The doctor comes back in and gives my parents instructions in wound care, how to take care of my stitches, and when I should return for removal. He gives me a prescription for pain meds and my mom signs me out.
Jaren stands when we step into the waiting area. His rings under his eyes are dark and deep.
He follows behind us as my mom and my dad pass us on our way to the front doors.
Jaren lingers behind, so I slow my pace to match his. “Are you coming with us to meet up with Hawk and Kaitlynn, or going with them?”
“I’ll go back with them.” He doesn’t look at me when he speaks.
He’s shutting down.
“Are you okay?” I wrap my fingers around his elbow.
He keeps his focus on his feet and shrugs.
I guess I can’t expect much more than that.
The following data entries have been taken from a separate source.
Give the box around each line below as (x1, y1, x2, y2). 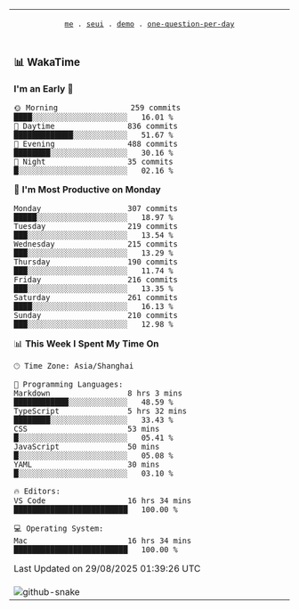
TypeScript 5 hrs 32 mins (13, 405, 187, 416)
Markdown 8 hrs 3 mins (13, 387, 182, 398)
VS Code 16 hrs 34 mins (13, 495, 192, 506)
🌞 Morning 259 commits (13, 102, 182, 112)
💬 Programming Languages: (13, 378, 124, 389)
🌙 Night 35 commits (13, 156, 174, 167)
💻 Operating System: (13, 523, 104, 533)
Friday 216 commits (13, 274, 178, 284)

Of course he’s not okay.
That was a stupid question.
I squeeze his elbow tighter to let him know he’s not alone. To feel my presence through his numbness or pain.
When we get outside, the sun is gone and parking lights illuminate the lot. My parents split away from us to go to the other side of the parking lot, but I tug Jaren into a hug. “You’re not alone. We’ll get through this.”
He wraps one arm around me and tucks his face into the hair at my neck. “I’m glad you’re okay. I couldn’t have lost you too. Well, not any more than I’ve already lost you.” He pulls away from me, gives me a tight smile, and strolls over to my mom and dad before I can respond.
I catch up to Mirko, and we climb into the Land Rover. He pulls out his phone and calls Hawk. “Where are you guys?”